5. The method for estimating the crowd density based on the foreground segmentation map as claimed in claim 4, wherein in the step (4), the neural network for image feature extraction, the neural network branches for crowd density regression, and the neural network branches for crowd foreground segmentation are designed, and the method comprises the following steps:

neural networks for image feature extraction: adopting the front 10 layers of VGG16 network, including 3 maximum pooling layers and 7 convolution layers, each convolution layer has a convolution kernel size of 3, and the network parameter is theta_bkdRepresents;

neural network branches for population density regression: the design of stacked cavity convolution layers is adopted, the number of the stacked layers is 6, the expansion rate of each cavity convolution layer is 2, the size of a convolution kernel is 3, and the parameters of network branches are theta_regRepresents;

neural network branches for crowd-sourcing foreground segmentation: the design of stacked cavity convolution layers is adopted, the number of the stacked layers is 3, the expansion rate of the cavity convolution layers is 2, the size of a convolution kernel is 3, and the network branch parameter is theta_segRepresents;

the whole network structure: firstly inputting an original image containing crowds into a neural network for image feature extraction to obtain image features, then simultaneously inputting the image features into a crowd density regression neural network branch and a crowd foreground segmentation neural network branch to respectively obtain a crowd density graph and a crowd foreground segmentation graph, and finally fusing the results of the two network branches to obtain a final model output result, namely a crowd density estimation result, which is fused into a mask operation as shown in the following formula:

D_final(x)＝D_mask(x,Θ_seg,Θ_bkd)*D_reg(x,Θ_reg,Θ_bkd)

where x denotes input image data, D_mask(x,Θ_seg,Θ_bkd) Representing the output of the neural network branches of the segmentation of the crowd prospect, D_reg(x,Θ_reg,Θ_bkd) Representing the regression network branch output result, D_final(x) And representing the final output result of the model.

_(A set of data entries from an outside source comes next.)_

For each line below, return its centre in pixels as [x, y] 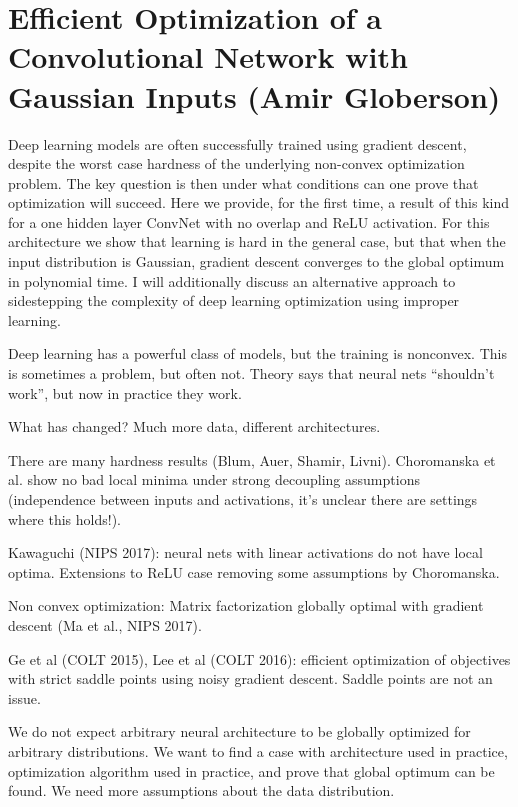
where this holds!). [64, 518]
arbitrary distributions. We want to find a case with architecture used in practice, [258, 750]
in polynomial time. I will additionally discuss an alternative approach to [232, 280]
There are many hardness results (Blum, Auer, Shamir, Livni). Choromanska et [252, 459]
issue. [24, 697]
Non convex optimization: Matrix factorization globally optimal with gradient [246, 605]
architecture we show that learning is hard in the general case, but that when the [257, 241]
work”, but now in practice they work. [125, 392]
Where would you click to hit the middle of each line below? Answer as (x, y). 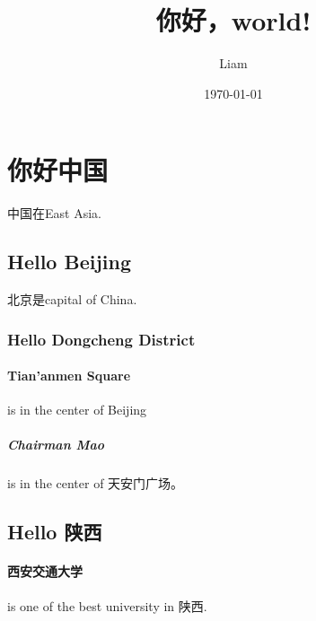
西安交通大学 (45, 571)
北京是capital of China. (72, 299)
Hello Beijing (69, 262)
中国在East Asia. (54, 213)
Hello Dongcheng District (101, 339)
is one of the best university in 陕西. (107, 605)
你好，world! (233, 20)
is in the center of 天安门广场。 (96, 483)
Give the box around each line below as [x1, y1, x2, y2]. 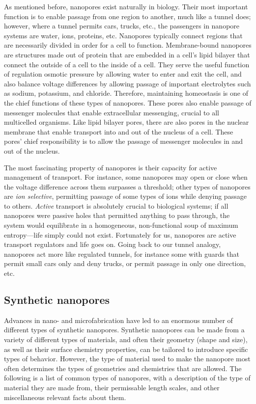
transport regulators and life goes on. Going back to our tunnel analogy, [4, 239, 221, 249]
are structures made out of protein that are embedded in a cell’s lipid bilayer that [4, 49, 250, 59]
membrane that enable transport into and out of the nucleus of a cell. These [4, 126, 233, 136]
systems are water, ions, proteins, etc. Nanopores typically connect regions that [4, 30, 243, 40]
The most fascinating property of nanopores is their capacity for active [4, 162, 217, 172]
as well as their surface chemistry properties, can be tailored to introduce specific [4, 344, 248, 354]
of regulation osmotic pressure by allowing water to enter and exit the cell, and [4, 69, 242, 79]
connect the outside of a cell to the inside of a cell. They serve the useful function [4, 59, 250, 69]
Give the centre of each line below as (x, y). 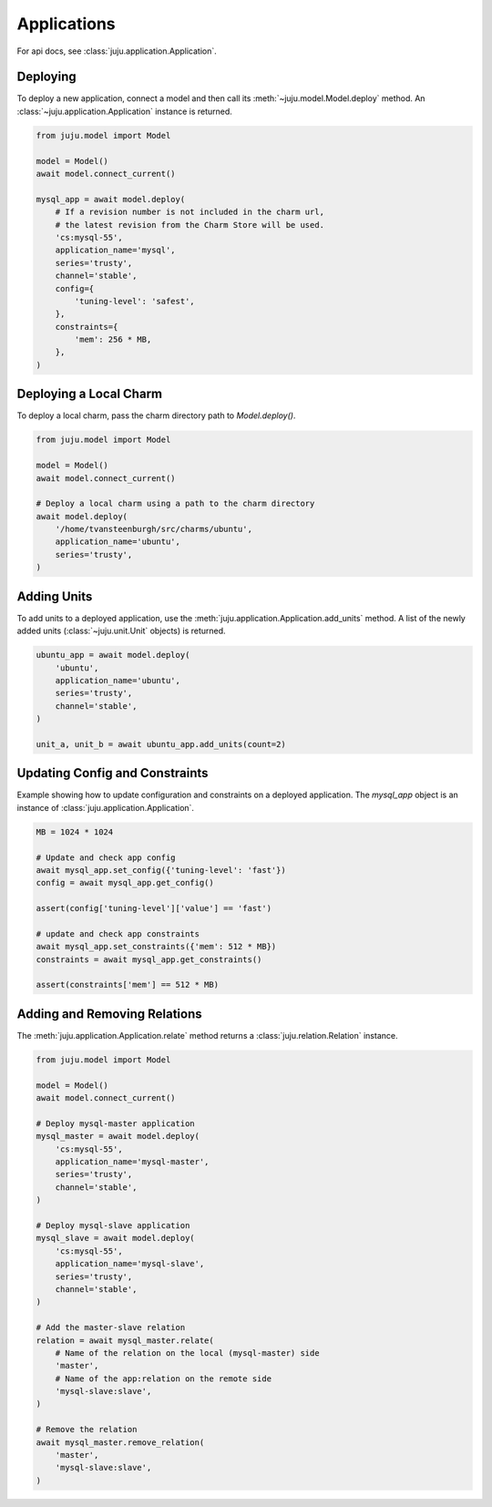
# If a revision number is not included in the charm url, (190, 212)
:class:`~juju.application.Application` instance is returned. (124, 111)
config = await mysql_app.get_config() (125, 883)
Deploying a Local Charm (90, 394)
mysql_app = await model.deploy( (111, 199)
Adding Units (55, 596)
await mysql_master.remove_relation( (120, 1442)
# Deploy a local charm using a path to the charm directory (175, 504)
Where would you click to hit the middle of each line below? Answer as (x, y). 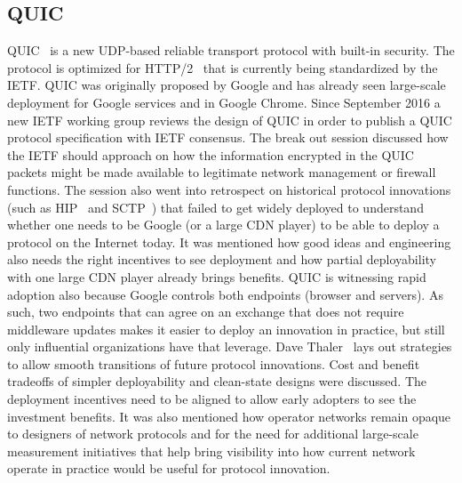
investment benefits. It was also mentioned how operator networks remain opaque (229, 416)
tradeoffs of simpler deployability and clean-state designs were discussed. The (217, 381)
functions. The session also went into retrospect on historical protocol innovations (229, 189)
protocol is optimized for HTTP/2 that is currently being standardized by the (223, 67)
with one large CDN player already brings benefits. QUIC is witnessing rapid (217, 276)
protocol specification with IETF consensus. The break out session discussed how (228, 137)
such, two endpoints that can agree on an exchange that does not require (206, 312)
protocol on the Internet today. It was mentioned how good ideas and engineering (229, 241)
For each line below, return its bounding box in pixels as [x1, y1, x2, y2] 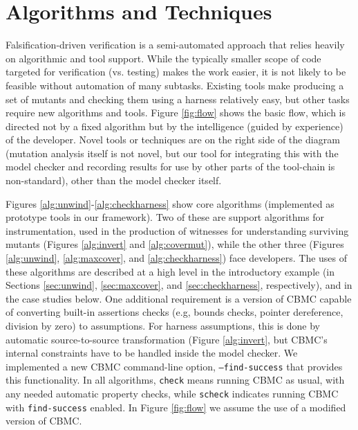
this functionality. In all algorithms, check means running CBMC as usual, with [6, 373, 345, 387]
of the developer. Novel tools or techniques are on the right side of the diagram [6, 132, 340, 147]
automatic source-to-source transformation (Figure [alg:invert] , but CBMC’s [6, 332, 328, 346]
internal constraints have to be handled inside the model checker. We [6, 346, 298, 360]
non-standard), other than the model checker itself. [6, 173, 222, 188]
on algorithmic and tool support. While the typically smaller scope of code [6, 51, 321, 65]
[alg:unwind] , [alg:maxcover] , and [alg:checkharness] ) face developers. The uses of [6, 251, 348, 265]
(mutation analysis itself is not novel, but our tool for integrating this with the [6, 145, 339, 160]
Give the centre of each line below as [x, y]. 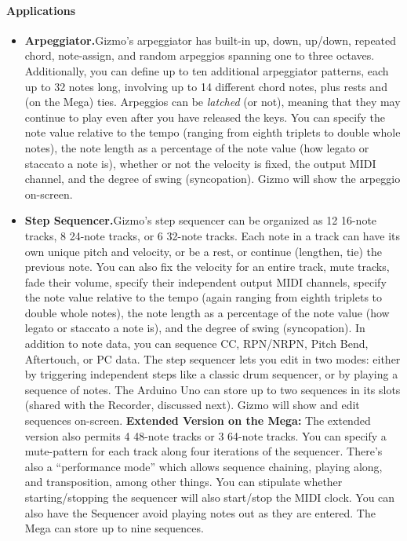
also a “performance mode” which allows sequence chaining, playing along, [203, 466]
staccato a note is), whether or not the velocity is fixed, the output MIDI [200, 163]
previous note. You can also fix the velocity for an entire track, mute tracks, [207, 267]
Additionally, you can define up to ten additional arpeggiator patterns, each [207, 70]
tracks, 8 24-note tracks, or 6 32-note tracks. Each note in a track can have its [212, 235]
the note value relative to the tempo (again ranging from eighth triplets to [203, 297]
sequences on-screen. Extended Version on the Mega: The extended [198, 420]
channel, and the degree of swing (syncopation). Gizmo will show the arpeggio [213, 179]

6. The crowd density estimation method based on the foreground segmentation graph as claimed in claim 5, wherein the method of steps 1-3 is used to make a data set, and the method of training the network model in step 4 is as follows:

(4.1) designing a loss function:

wherein L is_regAnd L_segRespectively representing the regression loss of the whole network and the segmentation loss of the foreground segmentation network branches, wherein N is the size of the training data batch, x_iRepresenting input image data, D_final(x_i) Representing the final output of the model, D_mask(x_i,Θ_seg,Θ_bkd) Foreground segmentation map, S, representing the branched output of a foreground segmentation network_gt(x_i) And D_gt(x_i) Respectively representing images x_iForeground of corresponding point marker map generationSegmentation graph and population density graph, Bce function is expressed as shown in formula 3:

wherein,estimate output for model, y_iIs a target;

and (4.2) performing end-to-end training on the whole network model by adopting a standard SGD optimization algorithm, setting a threshold, and stopping training when the loss function is smaller than the threshold in the training process to obtain the final whole network model.